We propose to analyse a range of basaltic samples from the Louisville Seamount Trail, in order to assess the temporal and spatial variations in elemental and isotopic composition. We shall use the trace and major element data to determine the extent and depth of melting of the mantle source, and the isotope (especially Hf and Nd isotopes) and highly-incompatible trace element data to assess the relative contribution from enriched and depleted mantle sources.

This project follows on from an exceptionally successful IODP Expedition to explore the Louisville Seamount Trail. The research proposed here has two academic impacts. Firstly, it contributes to an effort to understand the origin and evolution of the LST itself. This first output of the research project will likely be published alongside other investigations on the LST by shipboard scientists in a special, dedicated high impact issue on the Louisville Seamounts. Secondly, this research has a far wider impact on the understanding of the earth's mantle and plume magmatism. We anticipate that this research will attract attention from the wider community working on these large, earth system problems and therefore attendance at both national and international conferences is planned to disseminate the results in the coming year. The outcome of this wider research will be published in high-ranking peer reviewed journals.

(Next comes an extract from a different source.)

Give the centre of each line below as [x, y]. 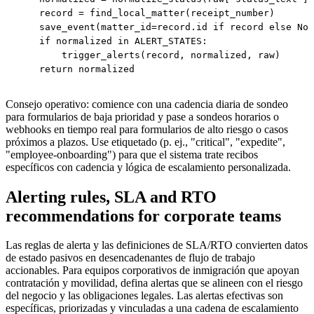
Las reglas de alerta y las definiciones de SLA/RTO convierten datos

Furthermore, this project not only allows for a strengthening of previous collaborations between the PI and the University of Edinburgh but also opens up new international collaborations. The isotopic work is being undertaken as part of a new collaboration forged whilst onboard by Williams with Dr Hamelin at the world-renowned Institute of Geophysics, Paris. This work is part of a wider isotopic study of the Louisville Seamounts, involving researchers from the USA, Japan and China. These collaborations open up new avenues of research for the University and potential research opportunities for Williams. As her first PDRA position, this project offers an excellent opportunity for further research training and participation in a large, international research group. Williams also plans on attending the NERC Communicating Science to the Public workshop (2011) to maximise her ability to utilise the university and science press as well as other training workshops offered through the University's 'Skills for the Professional Researcher' programme.
Williams already organises and delivers outreach activities for various schools nationwide as part of her position at the University of Leicester. She also participated weekly in video conferences with schools from around the world whilst onboard the Expedition. The ideas and experience gained from these videoconferences will feed into future events that will include activities based upon IODP and can be used to highlight the UK involvement in this internationally important programme. In addition to this, talks are planned to both the student community and the general public through both the student seminar series and the well-attended Leicester Literary and Philosophical Society.